No. Most probably there is zero difference. The lottery of slightly better or worse batteries is probably a bigger effect.

If you happen to do work which uses all available cores then the 10 core will use more power, but finish the job quicker. If you use all cores until the battery dies then yes the 8 will last longer but will have done no more work during its extra runtime so what’s the point.
 
Nope,both use the same amount of power ,and probably heat as much
Even though 1core per cluster has been disabled ,it seems that the clusters still received the same power as 10c version

Edit : since they use as much power,but aren't as powerful ,it means the runtime is actually longer ,hence the 8c most likely has a WORSE battery than the 10c.crazy ****

Notebookcheck review :

"There are AMD and Intel CPUs that offer much more performance, but they also need more threads for the same performance and Apple's SoC is much more efficient. The full package power is just 7 W (4 W for the CPU core) in single-core tests and just 24.7 W (with ~21 W for the CPU cores) in multi-tests. However, it looks like the CPU clusters consume the same amount of power as in the M1 Pro with 10 cores, which offers more performance."
 
Can we verify this Notebookcheck statement?

It would be a very strange engineering decision to feed the same amount of power to an 8 core and a 10 core, where the cores are running at the same frequency… makes no sense.

Does anyone know how?
 
I quote a friend of mine here
"
if it's still 2 clusters of 4 cores with 2 cores disabled.

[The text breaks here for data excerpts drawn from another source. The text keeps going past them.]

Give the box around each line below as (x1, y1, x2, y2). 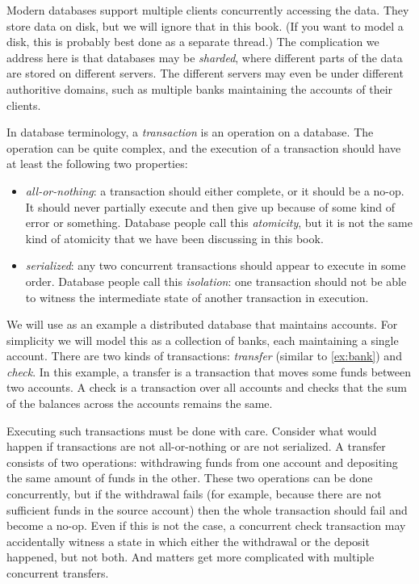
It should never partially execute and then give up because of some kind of (25, 198, 396, 215)
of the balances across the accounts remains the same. (6, 395, 273, 412)
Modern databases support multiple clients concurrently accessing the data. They (6, 2, 409, 18)
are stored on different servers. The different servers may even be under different (6, 65, 404, 82)
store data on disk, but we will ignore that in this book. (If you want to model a (6, 17, 404, 34)
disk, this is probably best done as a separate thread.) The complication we (6, 33, 379, 50)
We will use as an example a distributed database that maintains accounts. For (6, 316, 398, 333)
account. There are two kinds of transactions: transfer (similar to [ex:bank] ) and (6, 347, 402, 364)
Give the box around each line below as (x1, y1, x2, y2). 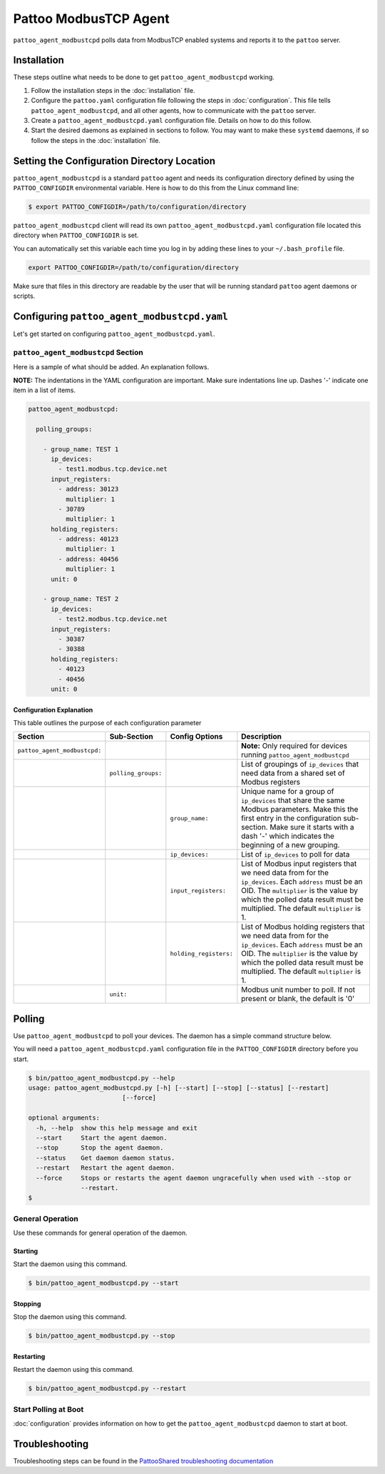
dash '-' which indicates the (241, 831, 335, 841)
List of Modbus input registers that (241, 859, 357, 869)
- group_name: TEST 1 (43, 445, 119, 453)
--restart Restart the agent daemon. (36, 1164, 175, 1172)
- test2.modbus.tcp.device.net (58, 615, 168, 623)
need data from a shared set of (241, 768, 345, 778)
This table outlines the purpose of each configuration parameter (13, 718, 202, 727)
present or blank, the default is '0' (241, 994, 355, 1004)
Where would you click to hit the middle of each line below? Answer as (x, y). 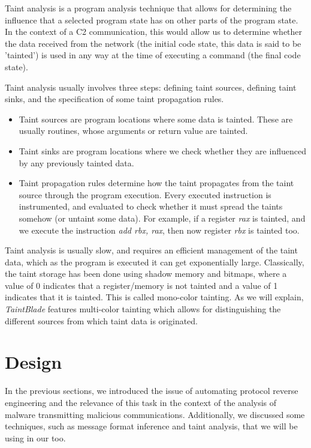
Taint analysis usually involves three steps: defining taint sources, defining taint (151, 87)
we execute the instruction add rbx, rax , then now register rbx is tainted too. (159, 230)
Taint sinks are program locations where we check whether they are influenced (162, 150)
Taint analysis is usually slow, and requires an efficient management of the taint (151, 250)
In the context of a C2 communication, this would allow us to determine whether (154, 32)
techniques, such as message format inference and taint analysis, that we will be (151, 426)
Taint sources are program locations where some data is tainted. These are (156, 119)
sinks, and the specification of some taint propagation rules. (114, 99)
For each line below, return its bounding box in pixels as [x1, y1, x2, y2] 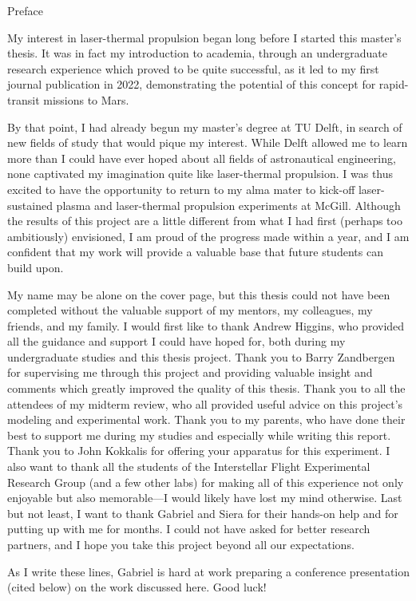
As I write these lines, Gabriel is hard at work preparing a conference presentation [7, 563, 410, 579]
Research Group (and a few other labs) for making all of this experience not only [7, 473, 404, 490]
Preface [7, 2, 43, 18]
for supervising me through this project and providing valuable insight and [7, 364, 373, 381]
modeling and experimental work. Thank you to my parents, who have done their [7, 411, 406, 428]
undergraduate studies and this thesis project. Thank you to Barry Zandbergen [7, 348, 395, 365]
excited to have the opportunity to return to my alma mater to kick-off [7, 180, 355, 197]
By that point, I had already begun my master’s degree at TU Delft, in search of [7, 118, 402, 135]
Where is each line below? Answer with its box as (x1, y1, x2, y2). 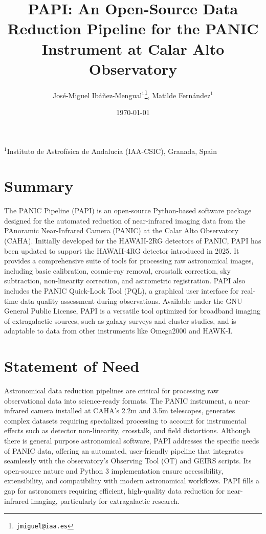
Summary (4, 175, 74, 196)
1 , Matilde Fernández (144, 88, 211, 100)
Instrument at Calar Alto (41, 38, 225, 59)
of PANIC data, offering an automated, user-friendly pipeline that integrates (4, 445, 243, 456)
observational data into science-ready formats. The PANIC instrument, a (4, 395, 232, 406)
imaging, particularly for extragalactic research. (31, 495, 180, 506)
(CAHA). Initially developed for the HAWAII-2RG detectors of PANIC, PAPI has (4, 235, 261, 246)
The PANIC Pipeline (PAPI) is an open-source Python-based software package (4, 205, 252, 216)
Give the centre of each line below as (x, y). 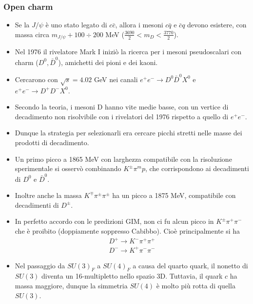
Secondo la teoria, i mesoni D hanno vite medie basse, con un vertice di (122, 107)
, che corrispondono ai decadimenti (197, 168)
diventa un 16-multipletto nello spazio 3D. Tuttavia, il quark (132, 276)
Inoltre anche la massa (48, 195)
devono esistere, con (217, 25)
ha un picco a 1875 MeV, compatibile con (174, 195)
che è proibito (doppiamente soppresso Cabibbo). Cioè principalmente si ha (127, 230)
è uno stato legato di (76, 25)
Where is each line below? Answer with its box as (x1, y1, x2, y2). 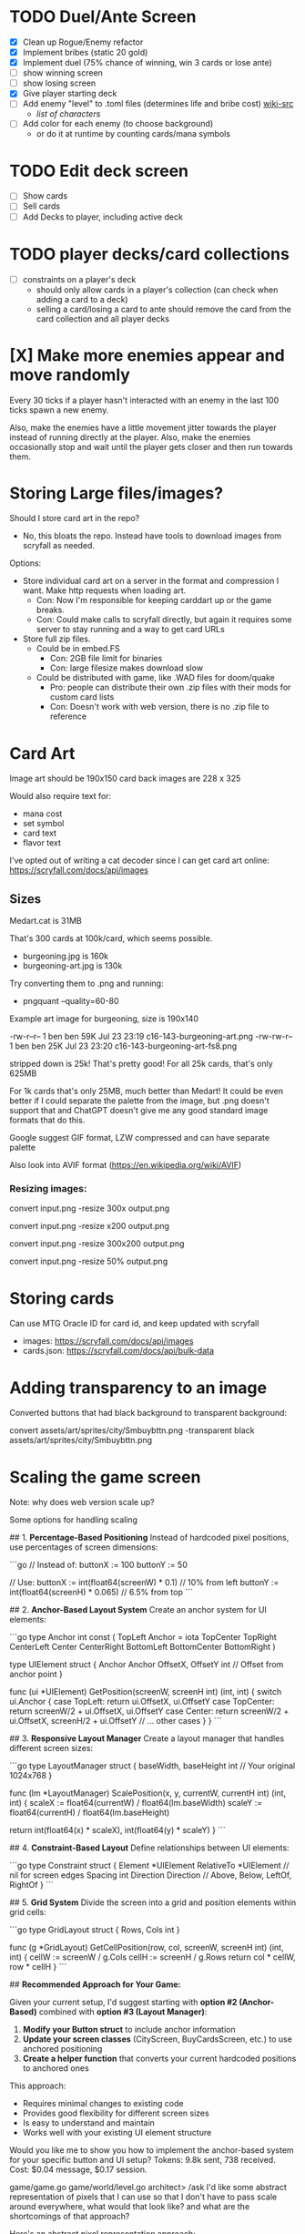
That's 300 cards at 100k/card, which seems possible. (9, 933, 213, 944)
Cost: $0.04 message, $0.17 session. (9, 2164, 147, 2175)
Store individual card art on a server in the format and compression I (22, 576, 280, 587)
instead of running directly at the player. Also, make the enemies (9, 431, 251, 443)
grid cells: (9, 1907, 47, 1918)
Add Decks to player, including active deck (22, 211, 184, 222)
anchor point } (9, 1669, 64, 1680)
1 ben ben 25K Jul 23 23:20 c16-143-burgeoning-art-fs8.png (9, 1040, 238, 1051)
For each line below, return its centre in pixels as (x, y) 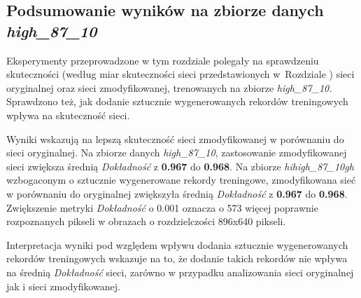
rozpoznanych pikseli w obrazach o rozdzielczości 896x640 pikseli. (146, 221)
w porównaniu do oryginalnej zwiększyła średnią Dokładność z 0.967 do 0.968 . (177, 193)
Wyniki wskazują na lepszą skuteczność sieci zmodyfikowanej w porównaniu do (175, 138)
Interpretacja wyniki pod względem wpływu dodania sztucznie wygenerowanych (177, 244)
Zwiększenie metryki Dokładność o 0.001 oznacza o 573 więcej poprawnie (162, 207)
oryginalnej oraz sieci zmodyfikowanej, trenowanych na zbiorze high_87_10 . (169, 87)
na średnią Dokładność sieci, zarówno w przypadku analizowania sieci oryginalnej (180, 272)
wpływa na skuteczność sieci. (68, 115)
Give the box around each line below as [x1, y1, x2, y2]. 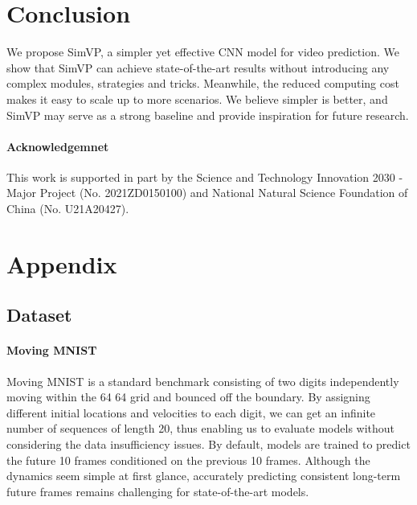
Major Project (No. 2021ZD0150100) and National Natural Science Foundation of [6, 184, 408, 201]
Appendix [6, 247, 117, 280]
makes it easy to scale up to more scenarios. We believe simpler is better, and [6, 90, 388, 107]
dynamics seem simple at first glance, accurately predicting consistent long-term [6, 467, 401, 484]
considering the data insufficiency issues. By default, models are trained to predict [6, 436, 411, 452]
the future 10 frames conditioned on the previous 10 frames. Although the [6, 451, 370, 468]
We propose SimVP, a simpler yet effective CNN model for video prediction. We [6, 43, 399, 60]
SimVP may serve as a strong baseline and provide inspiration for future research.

it's not like you can cut the power to those cores

doesn't work like that

also those 8-core are possibly lower-binned version

so it may require higher voltage

for stable operation

thereby higher power consumption

you still need to feed power into the cluster

so either the remaining 3 cores, for example, consume higher power

or the disabled core still gets that power

even though disabled.

because it's not independent cores but grouped as a cluster

so the whole cluster will get feed with the same voltage

the rest idk

for example in SD SoC

the prime core have the same voltage as the Middle ones

so if prime requires high voltage (high freq) then the middle will get same too

which will be wasted

"
 
I quote a friend of mine here
"
if it's still 2 clusters of 4 cores with 2 cores disabled.

it's not like you can cut the power to those cores

doesn't work like that

also those 8-core are possibly lower-binned version

so it may require higher voltage

for stable operation

thereby higher power consumption

you still need to feed power into the cluster

so either the remaining 3 cores, for example, consume higher power

or the disabled core still gets that power

even though disabled.

because it's not independent cores but grouped as a cluster

so the whole cluster will get feed with the same voltage

the rest idk

for example in SD SoC

the prime core have the same voltage as the Middle ones

so if prime requires high voltage (high freq) then the middle will get same too

which will be wasted

"

Interesting… so what happens to the power fed to a disabled core? Is it just turned into heat?

The disabled core, even if in a cluster, should be using next to no power. If that’s the case then it would mean the other 3 cores are drawing more power than “normal” and should have higher performance. However, that’s not being seen in benchmarks.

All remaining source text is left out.